Now, with the updated dataset, we can write some code to plot the blowouts and their proportions over time:

blowout_counts

blowout_proportions

Script to produce these plots is here:

import pandas as pd
import matplotlib.pyplot as plt

# Read the CSV file (replace 'wnba_games.csv' with your actual file path)
df = pd.read_csv('1997-2025_officialBoxScore.csv')

# Calculate margin of victory
df['margin'] = abs(df['teamPTS'] - df['opptPTS'])

# Identify blowout games (margin > 20)
df['is_blowout'] = df['margin'] > 20

# Group by season to get blowout counts and total games
blowout_counts = df.groupby('season').agg({
    'is_blowout': 'sum',  # Count of blowout games
    'gmDate': 'count'     # Total games
}).rename(columns={'gmDate': 'total_games', 'is_blowout': 'blowout_games'})

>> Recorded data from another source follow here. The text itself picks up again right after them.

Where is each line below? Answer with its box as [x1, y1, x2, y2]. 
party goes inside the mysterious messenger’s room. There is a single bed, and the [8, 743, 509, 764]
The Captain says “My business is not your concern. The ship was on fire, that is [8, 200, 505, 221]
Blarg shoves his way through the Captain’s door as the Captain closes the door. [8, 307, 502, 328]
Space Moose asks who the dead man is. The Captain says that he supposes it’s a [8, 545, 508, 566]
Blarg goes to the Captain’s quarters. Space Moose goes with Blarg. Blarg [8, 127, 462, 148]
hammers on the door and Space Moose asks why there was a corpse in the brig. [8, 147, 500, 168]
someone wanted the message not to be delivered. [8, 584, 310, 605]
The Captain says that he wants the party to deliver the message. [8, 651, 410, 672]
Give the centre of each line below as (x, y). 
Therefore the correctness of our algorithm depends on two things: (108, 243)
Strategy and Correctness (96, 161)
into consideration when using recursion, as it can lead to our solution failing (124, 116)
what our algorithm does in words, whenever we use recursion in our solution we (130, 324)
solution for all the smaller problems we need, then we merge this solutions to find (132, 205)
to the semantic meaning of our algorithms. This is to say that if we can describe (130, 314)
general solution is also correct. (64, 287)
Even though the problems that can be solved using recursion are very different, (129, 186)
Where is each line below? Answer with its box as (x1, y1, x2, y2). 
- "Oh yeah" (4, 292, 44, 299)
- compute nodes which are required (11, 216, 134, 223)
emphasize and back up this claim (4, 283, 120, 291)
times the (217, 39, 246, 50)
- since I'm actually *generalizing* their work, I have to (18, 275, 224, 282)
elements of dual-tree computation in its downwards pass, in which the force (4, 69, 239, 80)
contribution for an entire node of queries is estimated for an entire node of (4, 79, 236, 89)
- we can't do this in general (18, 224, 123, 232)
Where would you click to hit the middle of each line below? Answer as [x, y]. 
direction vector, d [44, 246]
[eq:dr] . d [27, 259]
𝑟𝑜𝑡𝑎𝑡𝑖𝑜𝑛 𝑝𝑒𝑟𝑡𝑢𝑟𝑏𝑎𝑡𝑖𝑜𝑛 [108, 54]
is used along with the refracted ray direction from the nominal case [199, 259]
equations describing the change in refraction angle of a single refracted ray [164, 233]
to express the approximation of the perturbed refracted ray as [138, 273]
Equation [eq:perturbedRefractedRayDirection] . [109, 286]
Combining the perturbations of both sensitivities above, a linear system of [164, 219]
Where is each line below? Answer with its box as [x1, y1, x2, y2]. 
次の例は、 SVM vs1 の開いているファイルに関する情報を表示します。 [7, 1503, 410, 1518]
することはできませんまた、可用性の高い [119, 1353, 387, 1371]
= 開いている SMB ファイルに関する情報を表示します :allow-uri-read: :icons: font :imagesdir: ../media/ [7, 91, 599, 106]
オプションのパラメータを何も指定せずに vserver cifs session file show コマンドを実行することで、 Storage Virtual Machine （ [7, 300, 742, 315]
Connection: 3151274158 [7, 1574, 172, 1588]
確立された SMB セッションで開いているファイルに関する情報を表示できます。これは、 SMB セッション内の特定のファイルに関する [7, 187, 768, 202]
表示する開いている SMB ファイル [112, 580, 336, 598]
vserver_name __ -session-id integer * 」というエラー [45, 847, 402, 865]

# Calculate proportion of blowout games
blowout_counts['blowout_proportion'] = blowout_counts['blowout_games'] / blowout_counts['total_games']

# Plot 1: Number of blowout games per season
plt.figure(figsize=(10, 6))
plt.plot(blowout_counts.index, blowout_counts['blowout_games'], marker='o')
plt.title('Number of WNBA Blowout Games (Margin > 20) per Season')
plt.xlabel('Season')
plt.ylabel('Number of Blowout Games')
plt.grid(True)
plt.xticks(blowout_counts.index, rotation=45)
plt.tight_layout()
plt.savefig('wnba_blowout_counts.png')
plt.close()

# Plot 2: Proportion of blowout games per season
plt.figure(figsize=(10, 6))
plt.plot(blowout_counts.index, blowout_counts['blowout_proportion'], marker='o', color='orange')
plt.title('Proportion of WNBA Blowout Games (Margin > 20) per Season')
plt.xlabel('Season')
plt.ylabel('Proportion of Blowout Games')
plt.grid(True)
plt.xticks(blowout_counts.index, rotation=45)
plt.tight_layout()
plt.savefig('wnba_blowout_proportions.png')
plt.close()

Perhaps we could overlay the graphs with the NBA—maybe a project for another time.